Create text embeddings with models of different sizes.
response = client.embedding.create(
    input="Hello, world!",
    model="octen-embedding-4b"
)
vector = response.get_first_embedding()
response = client.embedding.create(
    input=["first document", "second document", "third document"],
    model="octen-embedding-8b",
    input_type="document"
)
vectors = response.get_embeddings()
Available models: octen-embedding-0.6b, octen-embedding-4b, octen-embedding-8b Convenience methods for common patterns:
# Embed a search query
vector = client.embedding.embed_query("search text")

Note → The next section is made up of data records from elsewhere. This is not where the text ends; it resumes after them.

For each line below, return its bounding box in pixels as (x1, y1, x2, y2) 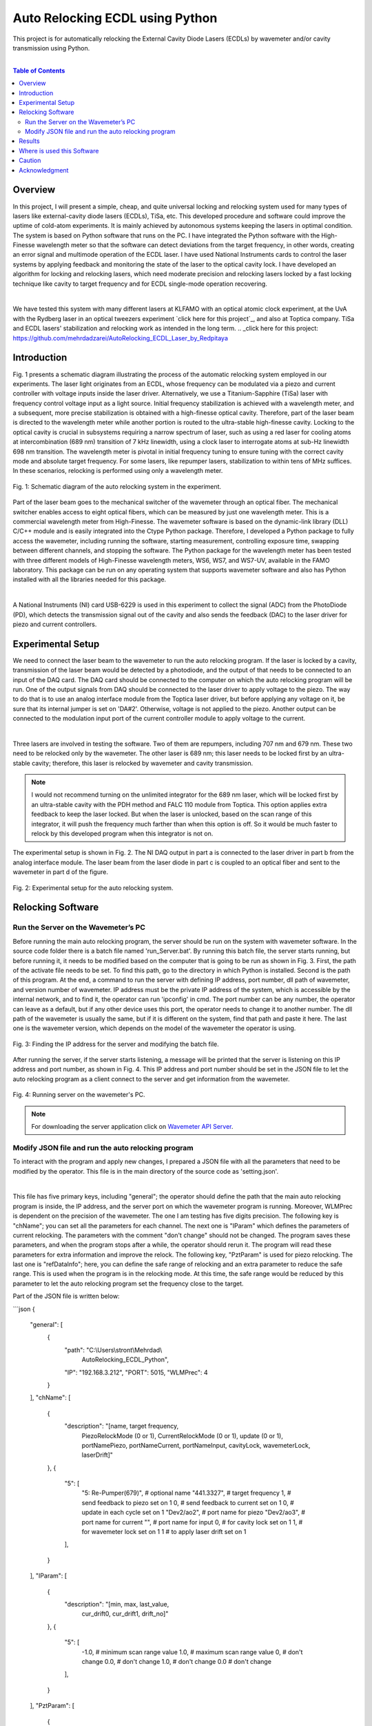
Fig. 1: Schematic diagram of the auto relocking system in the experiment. (12, 482, 222, 490)
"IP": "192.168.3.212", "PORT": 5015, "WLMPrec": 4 (64, 1368, 208, 1377)
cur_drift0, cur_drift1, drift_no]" (81, 1609, 169, 1618)
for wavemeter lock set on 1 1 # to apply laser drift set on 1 (81, 1528, 247, 1536)
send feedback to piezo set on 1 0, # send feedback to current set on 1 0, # (81, 1498, 294, 1506)
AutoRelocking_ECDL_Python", (81, 1355, 169, 1364)
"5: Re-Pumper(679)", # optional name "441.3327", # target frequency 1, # (81, 1489, 291, 1497)
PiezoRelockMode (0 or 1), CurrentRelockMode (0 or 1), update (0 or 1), (81, 1431, 284, 1439)
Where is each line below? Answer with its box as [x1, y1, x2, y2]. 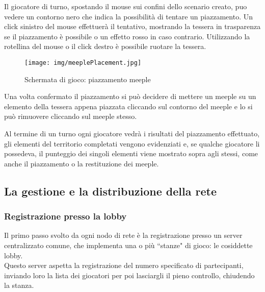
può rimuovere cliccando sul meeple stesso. [4, 111, 137, 121]
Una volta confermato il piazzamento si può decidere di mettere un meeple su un [4, 91, 256, 102]
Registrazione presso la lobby [4, 210, 127, 223]
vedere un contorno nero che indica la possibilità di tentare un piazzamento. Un [4, 11, 253, 21]
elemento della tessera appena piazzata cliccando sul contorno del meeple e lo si [4, 101, 253, 111]
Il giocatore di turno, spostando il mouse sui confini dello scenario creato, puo [4, 1, 247, 11]
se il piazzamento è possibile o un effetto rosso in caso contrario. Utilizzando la [4, 31, 250, 41]
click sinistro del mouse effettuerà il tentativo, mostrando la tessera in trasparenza [4, 21, 261, 32]

# Embed a batch of documents
vectors = client.embedding.embed_documents(["doc 1", "doc 2", "doc 3"])

Async

Use AsyncOcten for async operations.
import asyncio
from octen import AsyncOcten

async def main():
    async with AsyncOcten(api_key="your-api-key") as client:
        results = await client.search.search(
            query="machine learning startups",
            count=10
        )

asyncio.run(main())
Run search, embedding, and chat concurrently:
from octen import ChatMessage

async with AsyncOcten(api_key="your-api-key") as client:
    search_result, embed_result, chat_result = await asyncio.gather(
        client.search.search(query="AI news", count=5),
        client.embedding.create(input="Hello world"),
        client.chat.create(
            model="openai/gpt-5.4",
            messages=[ChatMessage(role="user", content="Hello!")]
        )
    )
Async streaming:
async with AsyncOcten(api_key="your-api-key") as client:
    stream = await client.chat.create(
        model="openai/gpt-5.4",
        messages=[ChatMessage(role="user", content="Tell me a story")],
        stream=True
    )
    async for event in stream:
        if event.type == "content":
            print(event.choices[0].delta.content or "", end="", flush=True)

Error Handling

from octen import (
    OctenAuthenticationError,
    OctenRateLimitError,
    OctenTimeoutError,
    OctenConnectionError,
    OctenStreamError,
    OctenAPIError,
)

try:
    results = client.search.search("query")
except OctenAuthenticationError:
    print("Invalid API key")
except OctenRateLimitError as e:
    print(f"Rate limited, retry after {e.retry_after}s")
except OctenTimeoutError:
    print("Request timed out")
except OctenConnectionError:
    print("Network connection failed")
except OctenStreamError as e:
    print(f"Stream error: {e.message} (code: {e.code})")
except OctenAPIError as e:
    print(f"API error: {e.status_code} - {e.message}")
Requests that fail due to timeouts, rate limits, or server errors (5xx) are automatically retried with exponential backoff.